--- What you are asked to do ---
Scan the entries for lines with the word "below" and copy those lines.

[Source data]

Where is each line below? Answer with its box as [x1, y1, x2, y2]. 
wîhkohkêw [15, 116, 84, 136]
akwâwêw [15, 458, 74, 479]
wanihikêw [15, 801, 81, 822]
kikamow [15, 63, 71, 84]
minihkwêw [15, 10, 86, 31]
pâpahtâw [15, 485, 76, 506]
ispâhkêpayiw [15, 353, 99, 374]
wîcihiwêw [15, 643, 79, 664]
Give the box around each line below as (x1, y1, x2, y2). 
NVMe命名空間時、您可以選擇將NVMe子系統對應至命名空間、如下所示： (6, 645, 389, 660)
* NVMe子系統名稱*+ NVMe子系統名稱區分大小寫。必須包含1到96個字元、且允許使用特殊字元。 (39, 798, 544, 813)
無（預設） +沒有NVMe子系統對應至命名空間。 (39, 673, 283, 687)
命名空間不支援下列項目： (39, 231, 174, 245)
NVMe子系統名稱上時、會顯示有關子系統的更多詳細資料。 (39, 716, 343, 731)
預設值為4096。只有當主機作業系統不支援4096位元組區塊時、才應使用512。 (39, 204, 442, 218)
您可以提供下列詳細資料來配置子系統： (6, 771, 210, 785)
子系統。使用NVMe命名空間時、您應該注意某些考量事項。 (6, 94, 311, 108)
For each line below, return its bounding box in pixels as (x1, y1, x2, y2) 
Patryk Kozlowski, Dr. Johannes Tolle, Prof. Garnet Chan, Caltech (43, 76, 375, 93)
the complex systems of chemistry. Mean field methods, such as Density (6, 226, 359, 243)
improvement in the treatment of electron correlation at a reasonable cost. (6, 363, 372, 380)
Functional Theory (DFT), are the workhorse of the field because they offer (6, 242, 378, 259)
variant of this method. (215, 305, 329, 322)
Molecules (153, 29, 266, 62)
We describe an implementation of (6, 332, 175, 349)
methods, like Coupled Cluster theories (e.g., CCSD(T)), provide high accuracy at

[/Source data]

--- Worked solution ---
Where is each line below? Answer with its box as [x1, y1, x2, y2]. 
Give the box around each line below as (x1, y1, x2, y2). 
For each line below, return its bounding box in pixels as (x1, y1, x2, y2) 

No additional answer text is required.